Several studies have reported that real-time RT-PCR gives false-negative results in detecting SARS-CoV-2 (Li et al., 2020a; Liu et al., 2020; Winichakoon et al., 2020). Combining real-time RT-PCR testing with other clinical features is necessary to diagnose COVID-19 (Wang et al., 2020b).
Many detection methods have been used or reported for the diagnosis and/or surveillance of SARS-CoV-2 (Chan et al., 2020b; Corman et al., 2020; Wang et al., 2020b; Yang et al., 2020), among which real-time RT-PCR is the most sensitive. Although this method is routinely used, it requires specialized interpretation and has a long turnaround time. The performance of Molecular BD MAX System for different pathogens has been evaluated previously (Leach et al., 2019; Stokes et al., 2019). These studies demonstrate that the BD MAX System is a good diagnostic tool with a rapid turnaround time, enabling appropriate treatment decisions. During the writing of this manuscript, several molecular assays have been developed for detecting and identifying SARS-CoV-2, including the Cobas SARS-CoV-2 test (Roche, Basel, Switzerland) and TaqPath Covid-19 Combo Kit (Thermo Fisher Scientific, Waltham, MA, USA), which have been authorized for use by the US Food and Drug Administration. To overcome the SARS-CoV-2 pandemic, more sensitive and robust methods are required.

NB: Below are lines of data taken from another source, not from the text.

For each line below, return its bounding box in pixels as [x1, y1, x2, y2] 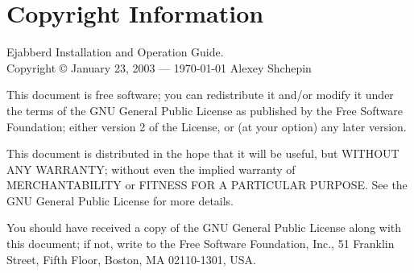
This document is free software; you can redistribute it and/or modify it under [6, 86, 394, 103]
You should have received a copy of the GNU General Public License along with [6, 219, 402, 236]
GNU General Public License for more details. [6, 192, 234, 209]
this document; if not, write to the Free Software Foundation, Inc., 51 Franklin [6, 235, 395, 252]
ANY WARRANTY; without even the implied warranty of [6, 160, 296, 177]
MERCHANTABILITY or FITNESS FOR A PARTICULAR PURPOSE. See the [6, 176, 408, 193]
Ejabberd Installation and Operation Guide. [6, 43, 224, 60]
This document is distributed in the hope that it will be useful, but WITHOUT [6, 145, 400, 162]
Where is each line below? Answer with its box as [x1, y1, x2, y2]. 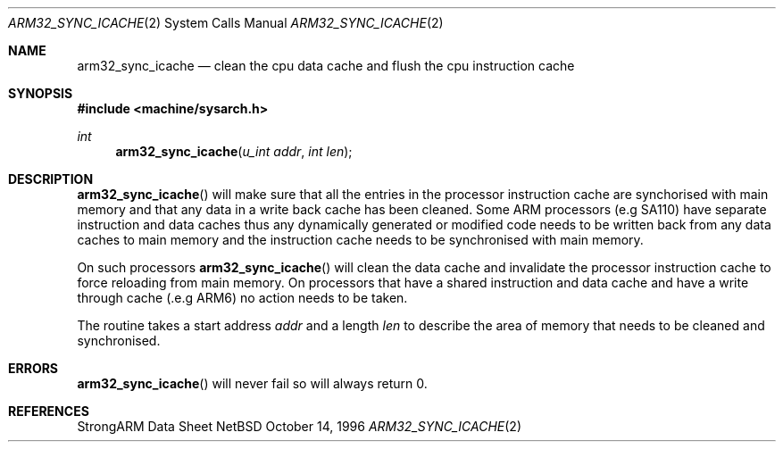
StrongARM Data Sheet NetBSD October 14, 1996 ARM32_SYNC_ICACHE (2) [77, 419, 522, 434]
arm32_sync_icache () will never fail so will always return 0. [77, 376, 428, 391]
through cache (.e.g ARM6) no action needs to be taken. [77, 290, 408, 305]
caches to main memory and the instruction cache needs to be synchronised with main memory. [77, 232, 644, 247]
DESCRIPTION [8, 171, 94, 187]
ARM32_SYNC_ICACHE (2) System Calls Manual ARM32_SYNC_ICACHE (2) [8, 15, 444, 30]
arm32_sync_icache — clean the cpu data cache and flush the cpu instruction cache [77, 58, 575, 73]
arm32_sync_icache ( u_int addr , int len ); [115, 144, 353, 159]
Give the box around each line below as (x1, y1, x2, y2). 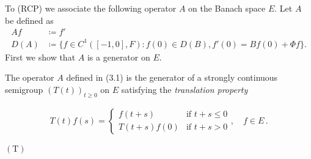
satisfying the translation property (121, 83, 248, 95)
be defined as (5, 13, 54, 26)
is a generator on (87, 50, 150, 63)
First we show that (5, 50, 76, 63)
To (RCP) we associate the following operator (5, 2, 177, 14)
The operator (5, 71, 54, 84)
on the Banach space (188, 2, 266, 14)
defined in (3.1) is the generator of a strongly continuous (66, 71, 278, 84)
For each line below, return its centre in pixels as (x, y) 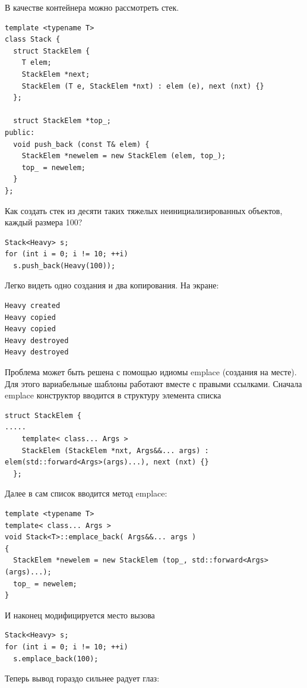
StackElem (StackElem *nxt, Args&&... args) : (115, 450)
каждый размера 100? (44, 222)
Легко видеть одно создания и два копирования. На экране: (112, 285)
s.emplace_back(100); (56, 659)
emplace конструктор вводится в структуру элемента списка (113, 395)
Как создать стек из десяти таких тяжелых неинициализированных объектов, (144, 210)
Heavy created (33, 306)
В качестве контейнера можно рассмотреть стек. (92, 7)
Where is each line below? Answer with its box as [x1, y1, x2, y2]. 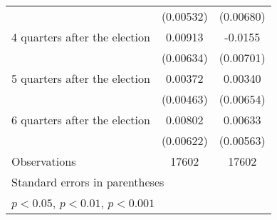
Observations [11, 153, 76, 169]
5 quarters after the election [11, 70, 150, 86]
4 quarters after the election [11, 29, 150, 45]
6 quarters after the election [11, 111, 150, 128]
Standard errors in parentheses [11, 174, 164, 190]
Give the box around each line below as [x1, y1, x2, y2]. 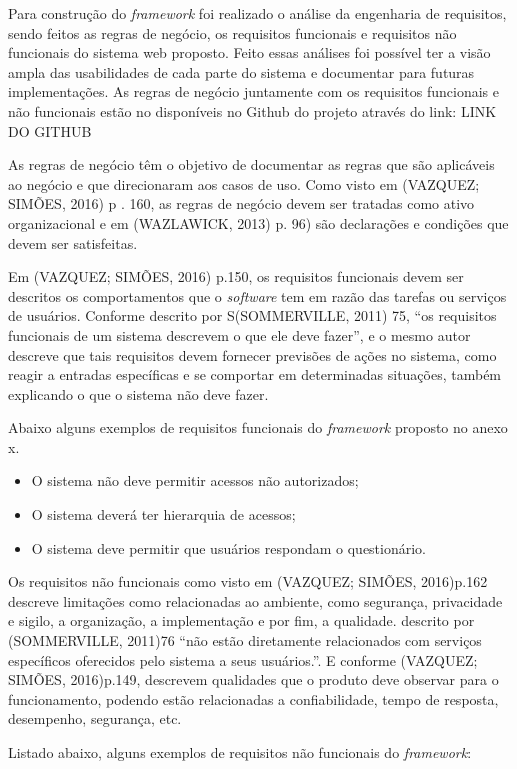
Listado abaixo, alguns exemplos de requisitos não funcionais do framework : [8, 742, 472, 762]
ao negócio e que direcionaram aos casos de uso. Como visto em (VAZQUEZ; [8, 173, 480, 194]
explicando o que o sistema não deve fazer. [8, 383, 269, 404]
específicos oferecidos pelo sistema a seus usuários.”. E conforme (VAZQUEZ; [8, 649, 478, 670]
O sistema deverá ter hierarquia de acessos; [31, 504, 296, 525]
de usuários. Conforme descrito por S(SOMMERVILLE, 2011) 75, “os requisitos [8, 305, 497, 326]
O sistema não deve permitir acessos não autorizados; [31, 470, 359, 491]
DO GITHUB [8, 120, 92, 141]
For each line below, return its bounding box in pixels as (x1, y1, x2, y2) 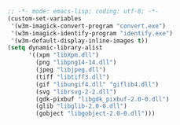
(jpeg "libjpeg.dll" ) (35, 66, 107, 74)
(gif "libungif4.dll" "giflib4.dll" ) (35, 80, 159, 88)
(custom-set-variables (7, 14, 82, 23)
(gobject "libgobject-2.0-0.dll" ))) (35, 110, 156, 118)
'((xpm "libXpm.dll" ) (28, 51, 100, 59)
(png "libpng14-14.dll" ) (35, 59, 117, 67)
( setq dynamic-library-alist (7, 44, 103, 52)
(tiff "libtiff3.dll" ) (35, 73, 110, 81)
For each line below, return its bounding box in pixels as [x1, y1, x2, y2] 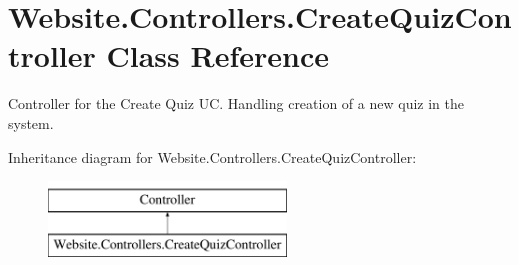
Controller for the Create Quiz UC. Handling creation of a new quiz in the [8, 93, 464, 114]
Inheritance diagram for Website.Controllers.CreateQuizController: [8, 146, 417, 167]
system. [8, 112, 54, 133]
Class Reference [106, 35, 329, 76]

Our designed BD MAX method had several advantages. First, the use of an automated platform with the same primers, probe and master mix as used in our manual LDT assay. Second, there was comparable accuracy, sensitivity and specificity and easy integration into the laboratory workflow. Third, our findings confirm the suitability of the BD MAX system for directly detecting SARS-CoV-2 from clinical specimens. Fourth, the laboratory-developed SARS-CoV-2 BD MAX assay is a dual assay for detecting both E and RdRp gene, allowing for screening and confirming of SARS-CoV-2 infection simultaneously. Fifth, the use of only one platform test in routine settings for the clinical diagnosis of emerging infectious agents in various clinical specimens, including sputum and throat swab samples.

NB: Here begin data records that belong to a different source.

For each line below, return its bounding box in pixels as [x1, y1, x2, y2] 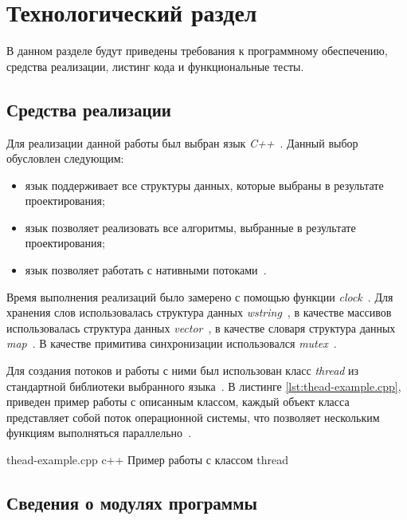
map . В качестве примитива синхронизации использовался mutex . [6, 335, 337, 352]
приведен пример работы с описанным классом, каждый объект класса [6, 393, 350, 410]
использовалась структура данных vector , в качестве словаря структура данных [6, 319, 396, 336]
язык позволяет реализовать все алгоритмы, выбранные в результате [25, 219, 356, 235]
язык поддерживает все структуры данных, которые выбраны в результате [25, 176, 384, 193]
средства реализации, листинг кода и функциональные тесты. [6, 57, 304, 74]
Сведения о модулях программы [6, 490, 257, 514]
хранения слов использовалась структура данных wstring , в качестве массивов [6, 304, 392, 321]
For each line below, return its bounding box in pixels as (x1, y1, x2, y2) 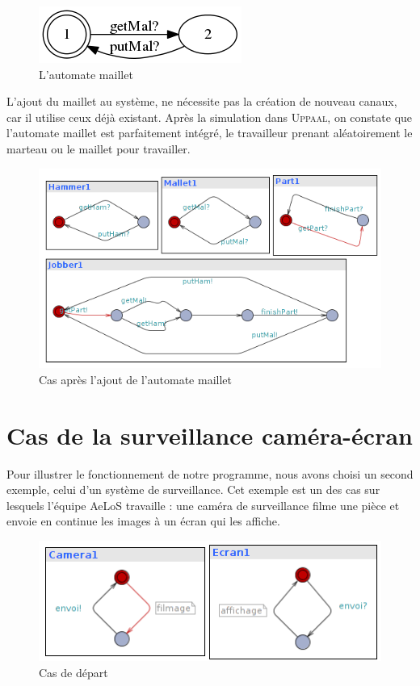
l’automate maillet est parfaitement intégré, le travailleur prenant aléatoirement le (6, 124, 413, 141)
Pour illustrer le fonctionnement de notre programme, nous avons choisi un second (6, 465, 414, 482)
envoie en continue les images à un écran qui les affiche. (6, 512, 280, 529)
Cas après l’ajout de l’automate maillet (39, 370, 232, 387)
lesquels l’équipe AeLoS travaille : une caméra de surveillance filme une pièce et (6, 496, 400, 513)
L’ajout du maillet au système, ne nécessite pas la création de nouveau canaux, (6, 93, 397, 110)
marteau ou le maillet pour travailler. (6, 140, 191, 157)
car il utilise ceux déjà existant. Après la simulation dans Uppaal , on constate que (6, 108, 413, 125)
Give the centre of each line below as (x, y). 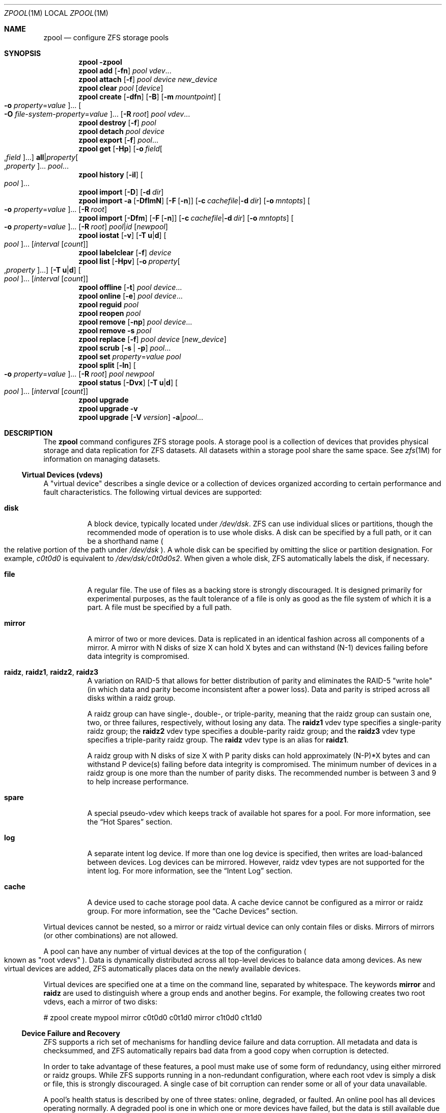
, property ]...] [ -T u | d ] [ (43, 270)
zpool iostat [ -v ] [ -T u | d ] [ (122, 235)
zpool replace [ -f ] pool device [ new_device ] (152, 339)
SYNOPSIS (23, 53)
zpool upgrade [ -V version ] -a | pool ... (141, 417)
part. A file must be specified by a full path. (160, 607)
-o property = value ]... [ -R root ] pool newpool (79, 374)
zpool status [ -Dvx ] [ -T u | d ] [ (128, 382)

In summary, a SARS-CoV-2 real-time PCR molecular test was developed on the BD MAX System. This test showed excellent sensitivity and specificity and can be used to rapidly detect SARS-CoV-2 infection.
Our SARS-CoV-2 test is also rapid and high-throughput, providing accurate and reproducible results with a significantly reduced turnaround time and fewer hands-on preparation steps. This method is very easy with less skillful requirements and can be implemented in emergency medical laboratories for only short training course.